Roasted Veggie Pasta with Tofu (Serves 4)
This is a simple and flavorful entrée that is vastly versatile and rich in tasty goodness!
Preheat oven to 425° F.
~6c chopped (bite-sized) fresh vegetables of your choice (You can change it
every time! I typically use summer squash, carrots, asparagus, and the occasional mushroom)
~3 cloves garlic, minced (not pressed)
~salt and ground black pepper to taste
~7 oz (1/2 can) diced Muir Glen Fire-Roasted Tomates, drained & rinsed well
~1 16 oz package of extra-firm tofu plain or in a flavor of your choice,
drained and cubed (I love to use White Wave baked tofu in “Italian” or ~“Lemon Pepper”)
~8-12 oz cooked whole grain pasta, drained
~¼ c fresh basil, loosely chopped
~vegan (or dairy) parmesan
1) Chop and rinse fresh vegetables and with the garlic to a 9x12 glass baking pan. In the pan, add amount of olive oil desired, along with salt and pepper, and toss well. If using just minimal oil, it’s best to oil or spray the baking pan separately prior to adding veggies.

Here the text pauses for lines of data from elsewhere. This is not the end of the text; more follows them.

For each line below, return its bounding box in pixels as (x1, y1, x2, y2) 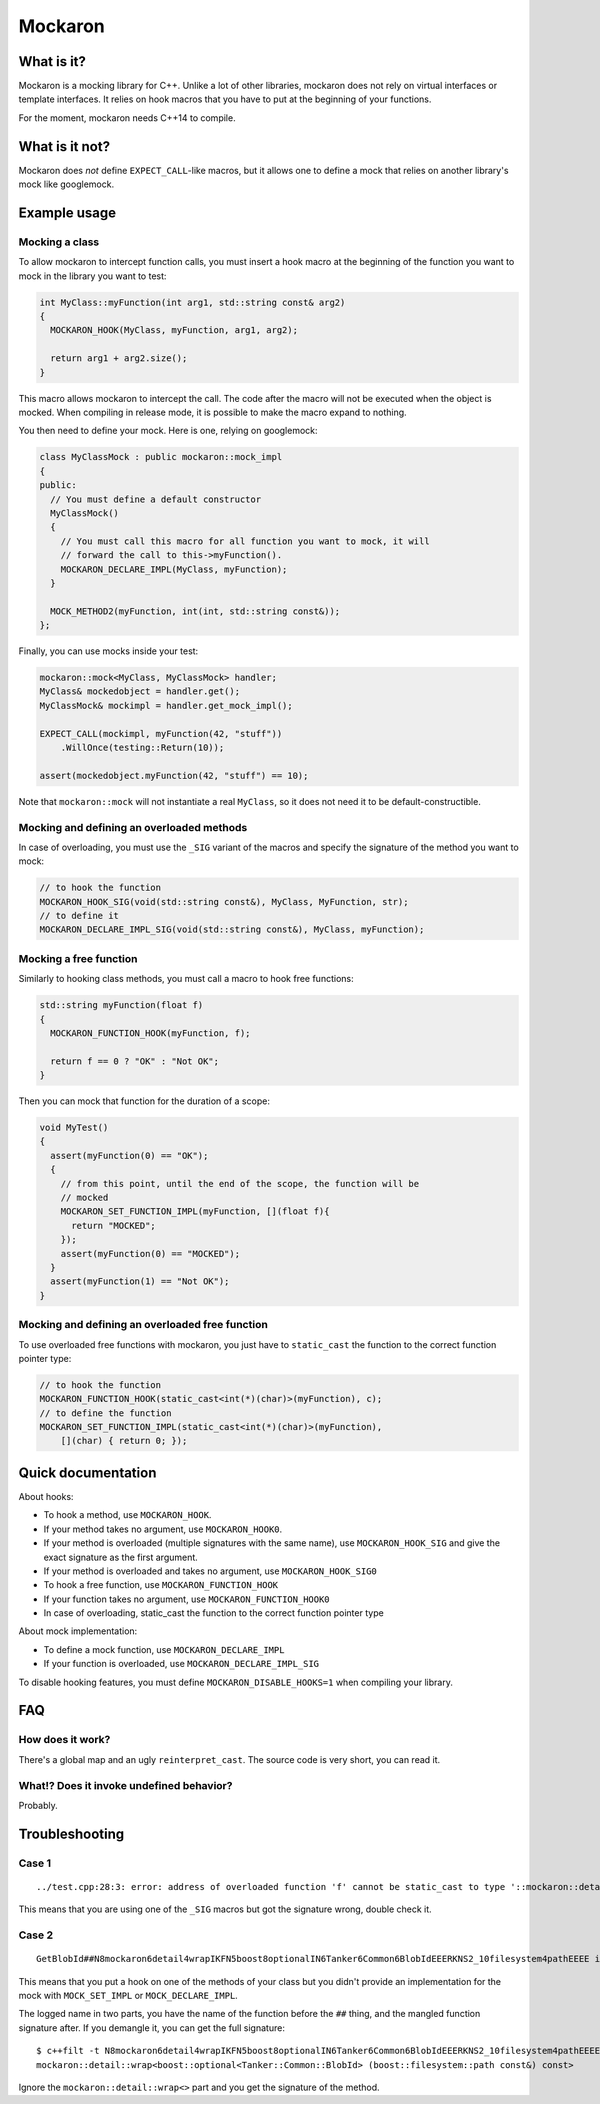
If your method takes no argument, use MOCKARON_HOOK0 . (43, 1523, 283, 1535)
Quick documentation (18, 1464, 157, 1481)
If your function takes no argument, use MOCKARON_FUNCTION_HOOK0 (43, 1593, 330, 1605)
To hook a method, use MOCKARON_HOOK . (43, 1509, 212, 1521)
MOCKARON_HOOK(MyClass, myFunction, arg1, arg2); (50, 325, 299, 336)
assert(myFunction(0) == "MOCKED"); (60, 1248, 240, 1259)
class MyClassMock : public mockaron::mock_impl (39, 451, 283, 463)
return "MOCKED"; (71, 1220, 157, 1231)
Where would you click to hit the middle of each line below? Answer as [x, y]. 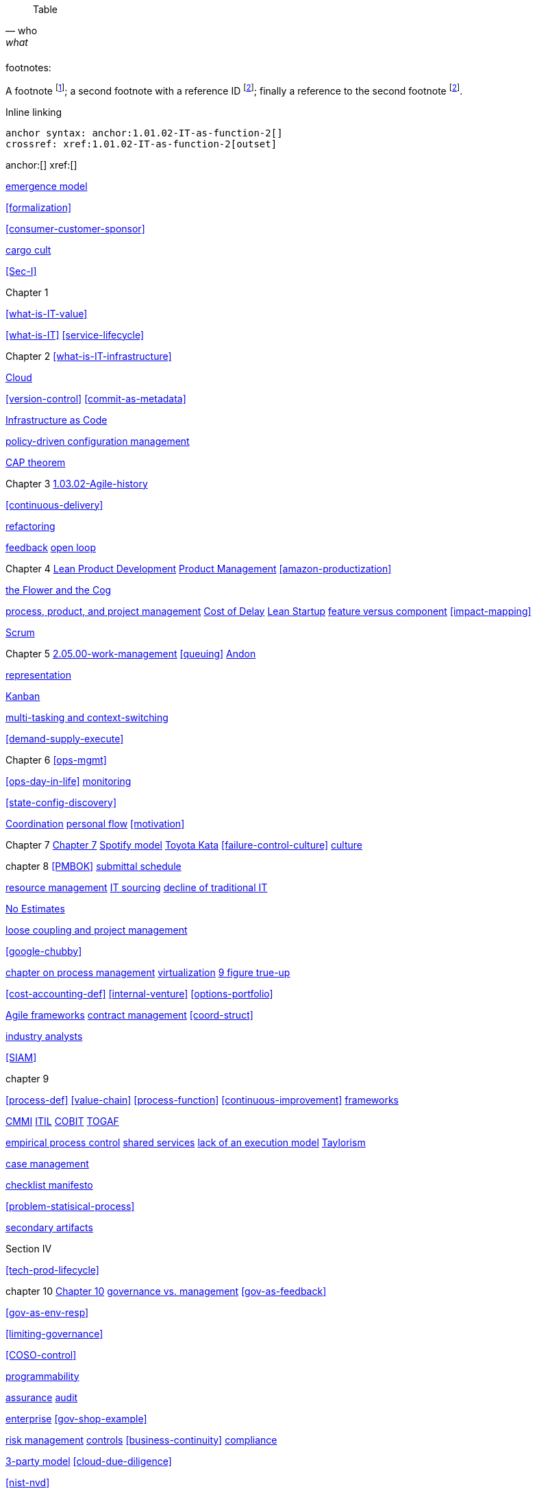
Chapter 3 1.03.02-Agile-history [77, 483]
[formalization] [39, 207]
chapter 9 [27, 1078]
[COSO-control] [41, 1355]
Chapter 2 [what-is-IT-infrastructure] [89, 356]
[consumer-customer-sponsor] [75, 228]
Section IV [29, 1248]
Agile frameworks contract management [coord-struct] [129, 1015]
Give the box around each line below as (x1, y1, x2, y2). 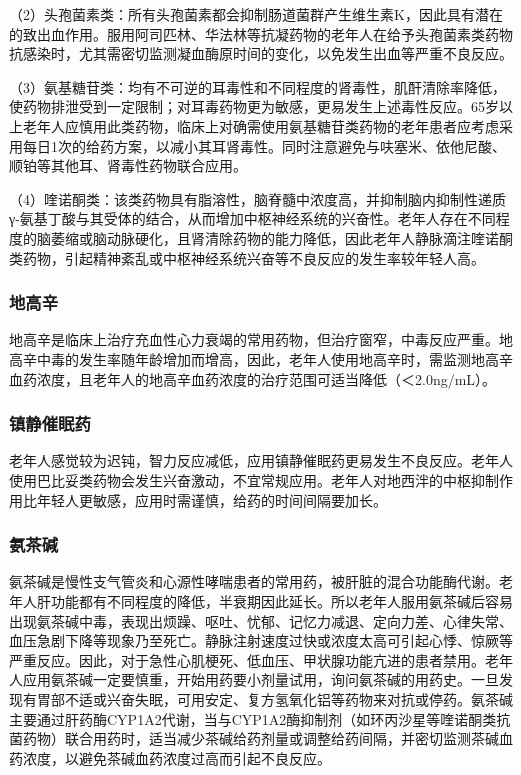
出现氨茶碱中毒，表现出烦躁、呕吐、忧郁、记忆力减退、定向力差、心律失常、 (9, 610, 513, 631)
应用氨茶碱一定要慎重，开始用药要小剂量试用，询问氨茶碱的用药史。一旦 (22, 669, 499, 690)
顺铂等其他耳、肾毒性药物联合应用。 (9, 155, 247, 176)
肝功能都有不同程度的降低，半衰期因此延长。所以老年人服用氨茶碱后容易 (36, 590, 513, 611)
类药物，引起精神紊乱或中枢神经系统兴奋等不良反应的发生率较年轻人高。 (9, 247, 485, 268)
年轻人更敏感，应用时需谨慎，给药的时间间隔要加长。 (36, 489, 387, 510)
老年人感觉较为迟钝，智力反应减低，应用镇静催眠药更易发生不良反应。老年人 (9, 450, 513, 471)
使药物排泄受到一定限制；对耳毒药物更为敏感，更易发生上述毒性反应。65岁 (9, 96, 499, 117)

Place in oven and roast uncovered, mixing once or twice, for 10-20 minutes or until veggies are to your preferred tenderness. I find that the longer they are in, the sweeter and more flavorful they are.

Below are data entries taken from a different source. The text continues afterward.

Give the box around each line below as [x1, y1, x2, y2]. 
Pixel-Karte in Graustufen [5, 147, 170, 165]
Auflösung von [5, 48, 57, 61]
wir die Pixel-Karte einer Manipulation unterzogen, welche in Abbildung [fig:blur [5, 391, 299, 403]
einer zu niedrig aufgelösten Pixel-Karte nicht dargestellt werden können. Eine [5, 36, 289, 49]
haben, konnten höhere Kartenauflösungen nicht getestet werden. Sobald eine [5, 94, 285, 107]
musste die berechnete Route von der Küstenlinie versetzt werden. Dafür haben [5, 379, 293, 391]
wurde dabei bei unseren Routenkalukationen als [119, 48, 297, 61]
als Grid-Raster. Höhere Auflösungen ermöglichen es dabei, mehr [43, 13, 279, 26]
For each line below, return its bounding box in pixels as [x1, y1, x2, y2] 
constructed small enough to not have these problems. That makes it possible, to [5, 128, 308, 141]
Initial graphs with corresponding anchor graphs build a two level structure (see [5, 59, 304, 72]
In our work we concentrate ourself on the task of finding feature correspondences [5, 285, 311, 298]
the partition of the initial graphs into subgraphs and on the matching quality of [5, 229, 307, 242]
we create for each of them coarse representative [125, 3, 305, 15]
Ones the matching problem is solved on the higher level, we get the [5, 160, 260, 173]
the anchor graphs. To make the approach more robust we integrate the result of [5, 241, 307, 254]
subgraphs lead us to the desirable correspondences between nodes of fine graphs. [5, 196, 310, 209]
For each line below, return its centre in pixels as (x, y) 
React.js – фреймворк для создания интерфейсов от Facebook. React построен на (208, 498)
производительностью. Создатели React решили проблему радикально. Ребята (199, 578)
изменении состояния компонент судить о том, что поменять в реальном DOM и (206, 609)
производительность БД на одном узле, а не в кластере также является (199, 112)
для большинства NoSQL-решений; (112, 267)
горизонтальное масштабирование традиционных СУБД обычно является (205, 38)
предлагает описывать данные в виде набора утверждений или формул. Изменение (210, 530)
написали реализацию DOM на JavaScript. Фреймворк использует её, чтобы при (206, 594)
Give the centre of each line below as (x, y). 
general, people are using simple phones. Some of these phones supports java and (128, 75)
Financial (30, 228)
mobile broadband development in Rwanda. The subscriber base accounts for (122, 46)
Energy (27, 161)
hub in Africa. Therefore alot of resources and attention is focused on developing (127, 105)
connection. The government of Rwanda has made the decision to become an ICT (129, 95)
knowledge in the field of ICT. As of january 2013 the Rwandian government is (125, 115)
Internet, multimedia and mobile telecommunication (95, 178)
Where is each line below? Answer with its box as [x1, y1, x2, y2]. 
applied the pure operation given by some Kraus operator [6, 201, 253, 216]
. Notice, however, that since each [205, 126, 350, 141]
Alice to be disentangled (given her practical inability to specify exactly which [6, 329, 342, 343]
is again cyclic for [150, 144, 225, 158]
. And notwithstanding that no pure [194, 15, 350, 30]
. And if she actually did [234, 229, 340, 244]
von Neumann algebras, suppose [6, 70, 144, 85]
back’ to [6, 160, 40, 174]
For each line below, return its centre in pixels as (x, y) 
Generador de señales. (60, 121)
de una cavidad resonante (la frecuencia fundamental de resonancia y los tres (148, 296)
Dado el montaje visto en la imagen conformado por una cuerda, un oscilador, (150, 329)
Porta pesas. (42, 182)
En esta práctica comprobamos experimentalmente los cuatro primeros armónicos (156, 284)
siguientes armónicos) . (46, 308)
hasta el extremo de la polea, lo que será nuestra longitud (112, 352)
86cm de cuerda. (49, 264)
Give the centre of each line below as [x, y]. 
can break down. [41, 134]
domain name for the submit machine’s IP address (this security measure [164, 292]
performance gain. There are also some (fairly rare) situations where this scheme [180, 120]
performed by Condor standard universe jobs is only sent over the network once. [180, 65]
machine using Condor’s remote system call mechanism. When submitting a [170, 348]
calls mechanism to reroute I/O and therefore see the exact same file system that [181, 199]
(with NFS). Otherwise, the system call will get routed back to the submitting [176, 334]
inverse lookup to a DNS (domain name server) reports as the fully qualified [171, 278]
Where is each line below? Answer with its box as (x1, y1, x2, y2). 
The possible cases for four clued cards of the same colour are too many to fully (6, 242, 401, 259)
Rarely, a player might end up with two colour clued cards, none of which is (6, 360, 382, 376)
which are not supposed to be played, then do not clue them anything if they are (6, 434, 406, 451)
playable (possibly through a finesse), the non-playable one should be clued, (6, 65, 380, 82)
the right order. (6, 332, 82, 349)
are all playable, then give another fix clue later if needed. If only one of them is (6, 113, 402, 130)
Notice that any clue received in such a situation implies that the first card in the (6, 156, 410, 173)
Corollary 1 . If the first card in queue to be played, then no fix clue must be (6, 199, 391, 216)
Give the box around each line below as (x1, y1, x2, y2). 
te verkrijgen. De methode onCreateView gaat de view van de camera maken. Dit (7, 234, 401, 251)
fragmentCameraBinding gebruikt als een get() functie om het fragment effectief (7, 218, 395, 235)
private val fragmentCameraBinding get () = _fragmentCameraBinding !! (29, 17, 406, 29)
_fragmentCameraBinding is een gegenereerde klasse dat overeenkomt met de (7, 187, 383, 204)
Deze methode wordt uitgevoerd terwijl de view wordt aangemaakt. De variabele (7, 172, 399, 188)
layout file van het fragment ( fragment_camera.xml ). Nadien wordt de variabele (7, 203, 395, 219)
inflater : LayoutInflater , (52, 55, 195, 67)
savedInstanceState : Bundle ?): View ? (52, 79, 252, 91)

2) While veggies are roasting, prepare water for pasta. Add pasta when water comes to rolling boil and cook according to package instructions. Turn off heat when pasta is al dente, and rinse just before veggies are done.
3) Also while veggies are cooking, use a large skillet or wok over medium heat to sauté tofu in a bit of olive oil until golden brown. Add tomatoes. Stir occasionally until tomatoes are just slightly caramelized.

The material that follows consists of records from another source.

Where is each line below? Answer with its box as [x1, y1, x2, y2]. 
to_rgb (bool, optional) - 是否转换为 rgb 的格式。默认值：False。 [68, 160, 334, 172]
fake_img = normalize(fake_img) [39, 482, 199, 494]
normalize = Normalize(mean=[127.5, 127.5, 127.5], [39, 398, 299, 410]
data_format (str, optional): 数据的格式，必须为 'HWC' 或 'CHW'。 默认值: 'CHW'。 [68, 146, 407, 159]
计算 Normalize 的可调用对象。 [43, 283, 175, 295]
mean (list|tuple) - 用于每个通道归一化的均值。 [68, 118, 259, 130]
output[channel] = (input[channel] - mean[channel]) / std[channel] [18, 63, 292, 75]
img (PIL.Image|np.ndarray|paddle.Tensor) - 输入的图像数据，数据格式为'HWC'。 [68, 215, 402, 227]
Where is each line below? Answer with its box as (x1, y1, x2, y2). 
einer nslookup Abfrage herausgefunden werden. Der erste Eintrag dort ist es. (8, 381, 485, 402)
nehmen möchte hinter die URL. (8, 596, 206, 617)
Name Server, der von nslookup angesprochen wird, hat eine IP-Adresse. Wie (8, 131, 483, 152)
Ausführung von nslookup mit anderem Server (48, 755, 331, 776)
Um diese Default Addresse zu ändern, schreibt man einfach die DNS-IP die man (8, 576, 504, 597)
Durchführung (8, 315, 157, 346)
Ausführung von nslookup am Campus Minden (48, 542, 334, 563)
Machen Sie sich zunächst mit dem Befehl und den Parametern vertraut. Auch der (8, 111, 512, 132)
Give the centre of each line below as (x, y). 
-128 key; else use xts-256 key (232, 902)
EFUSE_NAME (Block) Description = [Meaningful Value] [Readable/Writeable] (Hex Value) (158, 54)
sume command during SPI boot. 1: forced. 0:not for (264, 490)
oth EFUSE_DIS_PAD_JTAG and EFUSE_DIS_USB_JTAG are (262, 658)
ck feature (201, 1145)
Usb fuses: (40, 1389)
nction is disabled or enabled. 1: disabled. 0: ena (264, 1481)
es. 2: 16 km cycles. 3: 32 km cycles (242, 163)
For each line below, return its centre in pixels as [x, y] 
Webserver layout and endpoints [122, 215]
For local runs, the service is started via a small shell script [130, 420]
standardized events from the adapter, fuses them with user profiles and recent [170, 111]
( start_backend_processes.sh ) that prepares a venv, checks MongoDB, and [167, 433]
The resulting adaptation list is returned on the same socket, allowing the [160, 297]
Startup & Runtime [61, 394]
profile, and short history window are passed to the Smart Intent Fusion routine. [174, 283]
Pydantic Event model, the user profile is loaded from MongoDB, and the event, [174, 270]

4) Once veggies are cooked, add to tofu-tomato mixture along with drained pasta and chopped fresh basil. Toss well and allow to sit covered over low heat for 5 minutes to let the flavors blend. It may be necessary to add more olive oil here if pasta seems dry.
5) Divide onto plates and sprinkle with vegan parmesan and additional salt and pepper, if needed. Enjoy with a leafy green salad!